Dataset extract:

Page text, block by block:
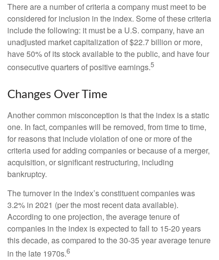
There are a number of criteria a company must meet to be
considered for inclusion in the index. Some of these criteria
include the following: it must be a U.S. company, have an
unadjusted market capitalization of $22.7 billion or more,
have 50% of its stock available to the public, and have four
consecutive quarters of positive earnings.5
Changes Over Time
Another common misconception is that the index is a static
one. In fact, companies will be removed, from time to time,
for reasons that include violation of one or more of the
criteria used for adding companies or because of a merger,
acquisition, or significant restructuring, including
bankruptcy.
The turnover in the index’s constituent companies was
3.2% in 2021 (per the most recent data available).
According to one projection, the average tenure of
companies in the index is expected to fall to 15-20 years
this decade, as compared to the 30-35 year average tenure
in the late 1970s.6
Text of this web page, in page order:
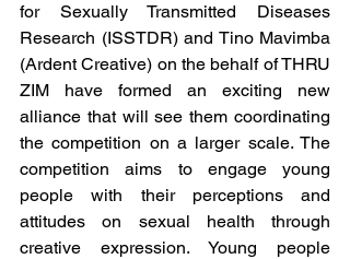
for Sexually Transmitted Diseases
Research (ISSTDR) and Tino Mavimba
(Ardent Creative) on the behalf of THRU
ZIM have formed an exciting new
alliance that will see them coordinating
the competition on a larger scale. The
competition aims to engage young
people with their perceptions and
attitudes on sexual health through
creative expression. Young people
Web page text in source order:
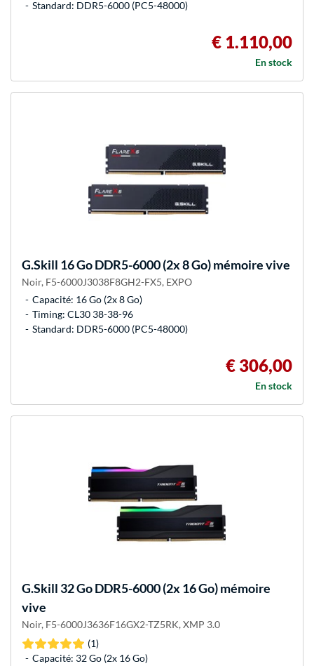
Standard: DDR5-6000 (PC5-48000)
€ 1.110,00
En stock
G.Skill 16 Go DDR5-6000 (2x 8 Go) mémoire vive
Noir, F5-6000J3038F8GH2-FX5, EXPO
Capacité: 16 Go (2x 8 Go)
Timing: CL30 38-38-96
Standard: DDR5-6000 (PC5-48000)
€ 306,00
En stock
G.Skill 32 Go DDR5-6000 (2x 16 Go) mémoire
vive
Noir, F5-6000J3636F16GX2-TZ5RK, XMP 3.0
(1)
Capacité: 32 Go (2x 16 Go)
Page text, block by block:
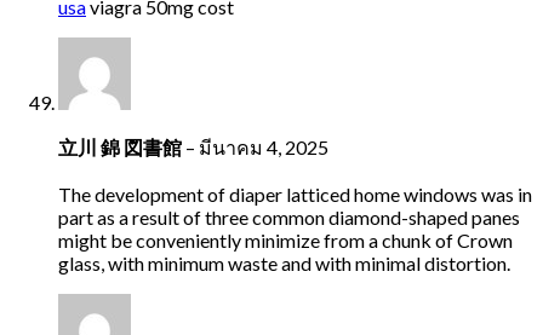
usaviagra 50mg cost
立川 錦 図書館 – มีนาคม 4, 2025
The development of diaper latticed home windows was in
part as a result of three common diamond-shaped panes
might be conveniently minimize from a chunk of Crown
glass, with minimum waste and with minimal distortion.
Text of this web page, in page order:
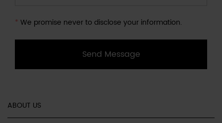
* We promise never to disclose your information.
Send Message
ABOUT US
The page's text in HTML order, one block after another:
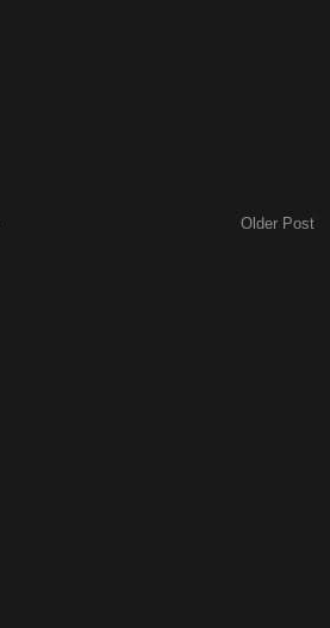
Older Post

Work task: Leave every picture out, and reproduce exactly the lines from the line bearing "part as a result" through the closing line of the material above.

Solution for this task:
part as a result of three common diamond-shaped panes
might be conveniently minimize from a chunk of Crown
glass, with minimum waste and with minimal distortion.
Text of this web page, in page order:
* We promise never to disclose your information.
Send Message
ABOUT US
The page's text in HTML order, one block after another:
Older Post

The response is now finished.